Segment Start: Stored data
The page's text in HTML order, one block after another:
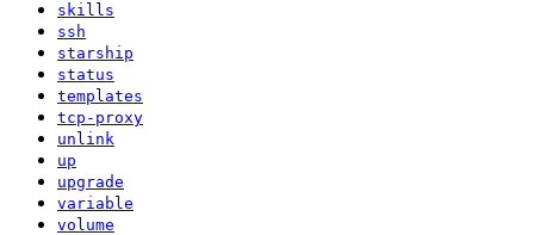
skills
ssh
starship
status
templates
tcp-proxy
unlink
up
upgrade
variable
volume
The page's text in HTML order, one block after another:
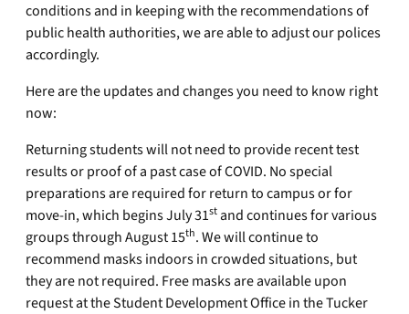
Segment End: Stored data
- _Prompt_
Every record above, copied exactly and without a single picture, makes up the answer.

- _Answer to this exercise_
The page's text in HTML order, one block after another:
skills
ssh
starship
status
templates
tcp-proxy
unlink
up
upgrade
variable
volume
The page's text in HTML order, one block after another:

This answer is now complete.